Radial symmetry: Radial symmetry is a body plan in which any longitudinal cut through the central axis results in identical halves. It is commonly found in organisms like jellyfish, sea anemones, and starfish.
Radial symmetry: Radial symmetry is a body plan in which organisms can be divided into similar halves along multiple planes through a central axis. This type of symmetry is common in aquatic animals and plays a significant role in their interaction with the environment, as it allows them to sense and respond to stimuli from all directions.
Regeneration: Regeneration is the biological process by which organisms replace or restore lost or damaged tissues, organs, or body parts. This ability varies widely among different species, showcasing remarkable adaptations in certain groups to survive injury or predation while also playing a role in growth and development.
Scyphozoa: Scyphozoa is a class within the phylum Cnidaria, primarily known for its jellyfish species. These organisms are characterized by their gelatinous bodies and often large, umbrella-shaped bell, which enables them to swim through the water by contracting and relaxing their bell. Scyphozoans are typically free-swimming in their medusa stage, and they play essential roles in marine ecosystems as both predators and prey.
Sea anemone: A sea anemone is a soft-bodied, sessile marine animal belonging to the phylum Cnidaria, characterized by its colorful, flower-like appearance and tentacles that contain specialized cells called cnidocytes. These creatures are closely related to corals and jellyfish and play essential roles in marine ecosystems as both predators and habitat providers. Sea anemones are known for their symbiotic relationships, particularly with clownfish, which provide mutual benefits to each other.
Siphonophores: Siphonophores are colonial marine organisms composed of specialized individual zooids that function together as a single entity. These members of the phylum Cnidaria exhibit a high degree of polymorphism and specialization among their zooid components.
Strobilation: Strobilation is a form of asexual reproduction that involves the sequential budding of segments called ephyrae from the bell of certain cnidarians, particularly in the class Scyphozoa, which includes true jellyfish. This process allows for the rapid production of multiple offspring, contributing to the life cycle of these organisms, where a medusa stage is predominant. Strobilation connects to the unique life cycles and reproductive strategies found within Phylum Cnidaria.

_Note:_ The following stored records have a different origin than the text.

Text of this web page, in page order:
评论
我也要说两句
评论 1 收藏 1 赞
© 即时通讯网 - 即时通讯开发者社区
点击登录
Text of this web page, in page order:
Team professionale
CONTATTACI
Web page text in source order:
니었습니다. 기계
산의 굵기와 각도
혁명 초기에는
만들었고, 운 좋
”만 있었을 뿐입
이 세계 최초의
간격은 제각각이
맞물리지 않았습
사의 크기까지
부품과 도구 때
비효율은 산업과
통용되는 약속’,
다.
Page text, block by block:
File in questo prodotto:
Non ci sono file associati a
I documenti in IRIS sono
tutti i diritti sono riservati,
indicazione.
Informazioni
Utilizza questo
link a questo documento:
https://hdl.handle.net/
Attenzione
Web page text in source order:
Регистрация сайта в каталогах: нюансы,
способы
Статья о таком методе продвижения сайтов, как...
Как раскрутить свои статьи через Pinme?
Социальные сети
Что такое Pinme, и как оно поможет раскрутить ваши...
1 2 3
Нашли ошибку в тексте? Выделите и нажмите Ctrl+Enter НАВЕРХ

Symbiodinium: Symbiodinium is a genus of dinoflagellates that forms a mutualistic relationship with various marine organisms, especially corals. These tiny algae live within the tissues of their host and provide essential nutrients through photosynthesis, while receiving protection and access to light from the host. This symbiotic relationship is crucial for the health of coral reefs and contributes significantly to the energy dynamics of these ecosystems.

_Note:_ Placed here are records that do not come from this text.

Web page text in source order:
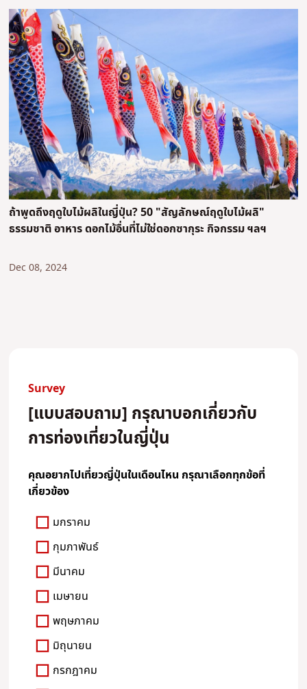
ถ้าพูดถึงฤดูใบไม้ผลิในญี่ปุ่น? 50 "สัญลักษณ์ฤดูใบไม้ผลิ"
ธรรมชาติ อาหาร ดอกไม้อื่นที่ไม่ใช่ดอกซากุระ กิจกรรม ฯลฯ
Dec 08, 2024
Survey
[แบบสอบถาม] กรุณาบอกเกี่ยวกับ
การท่องเที่ยวในญี่ปุ่น
คุณอยากไปเที่ยวญี่ปุ่นในเดือนไหน กรุณาเลือกทุกข้อที่
เกี่ยวข้อง
มกราคม
กุมภาพันธ์
มีนาคม
เมษายน
พฤษภาคม
มิถุนายน
กรกฎาคม
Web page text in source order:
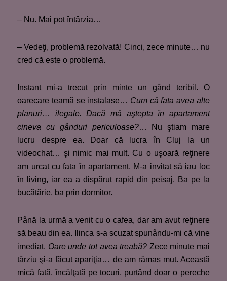
– Nu. Mai pot întârzia…
– Vedeţi, problemă rezolvată! Cinci, zece minute… nu
cred că este o problemă.
Instant mi-a trecut prin minte un gând teribil. O
oarecare teamă se instalase… Cum că fata avea alte
planuri… ilegale. Dacă mă aştepta în apartament
cineva cu gânduri periculoase?… Nu ştiam mare
lucru despre ea. Doar că lucra în Cluj la un
videochat… şi nimic mai mult. Cu o uşoară reţinere
am urcat cu fata în apartament. M-a invitat să iau loc
în living, iar ea a dispărut rapid din peisaj. Ba pe la
bucătărie, ba prin dormitor.
Până la urmă a venit cu o cafea, dar am avut reţinere
să beau din ea. Ilinca s-a scuzat spunându-mi că vine
imediat. Oare unde tot avea treabă? Zece minute mai
târziu şi-a făcut apariţia… de am rămas mut. Această
mică fată, încălţată pe tocuri, purtând doar o pereche
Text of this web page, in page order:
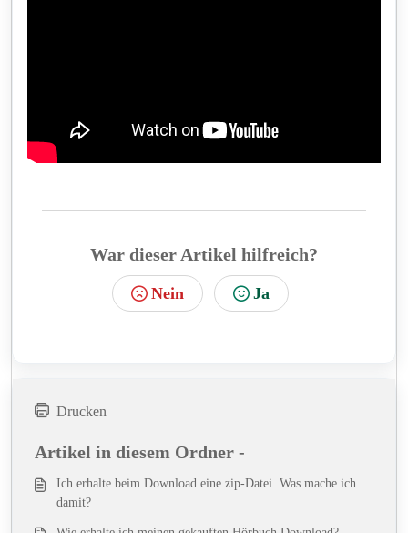
War dieser Artikel hilfreich?
Nein Ja
Drucken
Artikel in diesem Ordner -
Ich erhalte beim Download eine zip-Datei. Was mache ich
damit?

Tentacles: Tentacles are elongated, flexible appendages found in various organisms, particularly within the Phylum Cnidaria, where they serve crucial roles in feeding, locomotion, and sensory perception. In this phylum, tentacles are often armed with specialized cells called cnidocytes, which contain nematocysts that can deliver toxins to capture prey or deter predators. These structures significantly enhance the ability of cnidarians like jellyfish, sea anemones, and corals to interact with their environment.
Velum: The velum is a membranous structure found in certain cnidarian medusae, such as hydromedusae. It forms a rim around the inner margin of the bell and aids in locomotion.